*Work item*
Within the records below, find the line containing "text = table.inner_text [44, 356]". Reproduce it and each line after it exactly, and nothing else.

(Data extracted from a collection)
----

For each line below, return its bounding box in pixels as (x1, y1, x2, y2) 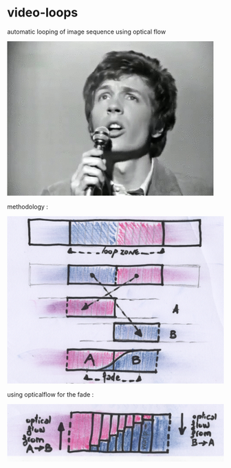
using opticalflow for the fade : (7, 390, 94, 399)
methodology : (7, 202, 48, 211)
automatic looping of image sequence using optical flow (7, 27, 166, 36)
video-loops (7, 5, 78, 21)
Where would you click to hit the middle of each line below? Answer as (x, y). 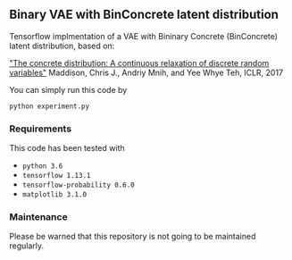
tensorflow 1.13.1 (56, 176)
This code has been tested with (67, 148)
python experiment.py (50, 106)
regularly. (27, 246)
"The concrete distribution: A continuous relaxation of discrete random (139, 63)
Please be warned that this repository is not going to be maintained (133, 237)
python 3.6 (42, 166)
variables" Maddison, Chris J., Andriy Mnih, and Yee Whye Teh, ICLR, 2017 (146, 72)
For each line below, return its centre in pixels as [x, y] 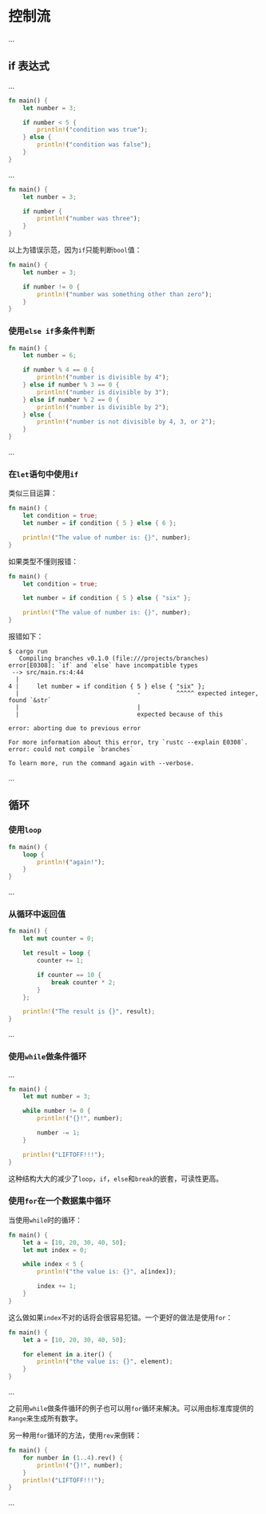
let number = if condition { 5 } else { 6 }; [100, 523]
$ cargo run [28, 652]
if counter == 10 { [69, 975]
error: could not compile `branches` [71, 749]
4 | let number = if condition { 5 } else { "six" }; [107, 687]
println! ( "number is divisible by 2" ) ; [103, 407]
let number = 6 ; [50, 356]
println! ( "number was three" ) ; [89, 219]
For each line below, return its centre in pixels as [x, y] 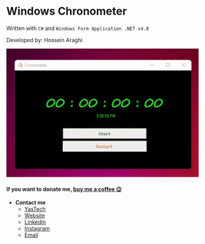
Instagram [37, 229]
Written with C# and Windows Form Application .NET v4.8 [78, 28]
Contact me [30, 202]
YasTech [35, 209]
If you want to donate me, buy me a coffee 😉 [64, 189]
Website [34, 216]
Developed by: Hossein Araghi [45, 40]
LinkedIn [35, 222]
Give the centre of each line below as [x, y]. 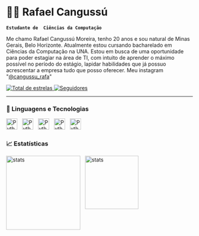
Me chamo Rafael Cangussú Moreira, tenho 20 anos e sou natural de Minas [98, 38]
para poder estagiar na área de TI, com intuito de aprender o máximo [90, 57]
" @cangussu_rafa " [29, 76]
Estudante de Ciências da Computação [54, 28]
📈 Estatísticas [27, 144]
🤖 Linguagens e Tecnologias [47, 109]
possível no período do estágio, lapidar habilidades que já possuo [86, 64]
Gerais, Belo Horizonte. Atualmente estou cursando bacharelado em [89, 45]
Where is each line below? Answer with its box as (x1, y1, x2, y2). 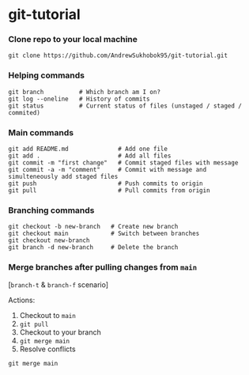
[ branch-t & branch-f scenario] (8, 279, 109, 290)
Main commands (8, 127, 74, 138)
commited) (8, 108, 41, 116)
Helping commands (8, 70, 85, 81)
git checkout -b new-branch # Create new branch (8, 223, 179, 231)
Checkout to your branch (19, 327, 101, 337)
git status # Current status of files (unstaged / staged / (8, 101, 243, 110)
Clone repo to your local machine (8, 34, 138, 45)
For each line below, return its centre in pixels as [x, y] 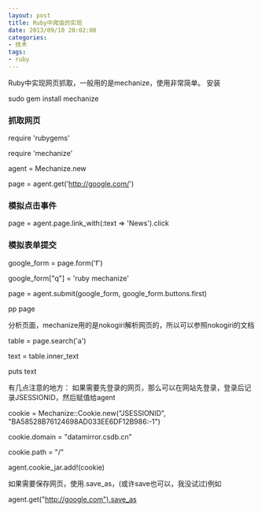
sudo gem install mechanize [54, 98]
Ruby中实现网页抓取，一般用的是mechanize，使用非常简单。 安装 [114, 83]
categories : [28, 37]
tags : [17, 52]
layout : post [30, 15]
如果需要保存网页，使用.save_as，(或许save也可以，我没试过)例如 [115, 483]
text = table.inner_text [44, 356]
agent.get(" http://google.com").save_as [72, 499]

----

*Answer*
text = table.inner_text [44, 356]
agent.get(" http://google.com").save_as [72, 499]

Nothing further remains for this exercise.